━━ RECORD EXCERPTS

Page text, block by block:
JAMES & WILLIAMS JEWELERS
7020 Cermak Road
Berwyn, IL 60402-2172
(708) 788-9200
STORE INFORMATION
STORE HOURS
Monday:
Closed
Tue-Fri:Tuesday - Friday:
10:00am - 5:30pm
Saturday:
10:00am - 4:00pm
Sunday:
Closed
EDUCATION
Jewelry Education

━━━━

#### WHAT THE TASK ASKS
The output consists solely of the lines from the line that contains "STORE HOURS" through the final line of the data.

#### WRITTEN SOLUTION
STORE HOURS
Monday:
Closed
Tue-Fri:Tuesday - Friday:
10:00am - 5:30pm
Saturday:
10:00am - 4:00pm
Sunday:
Closed
EDUCATION
Jewelry Education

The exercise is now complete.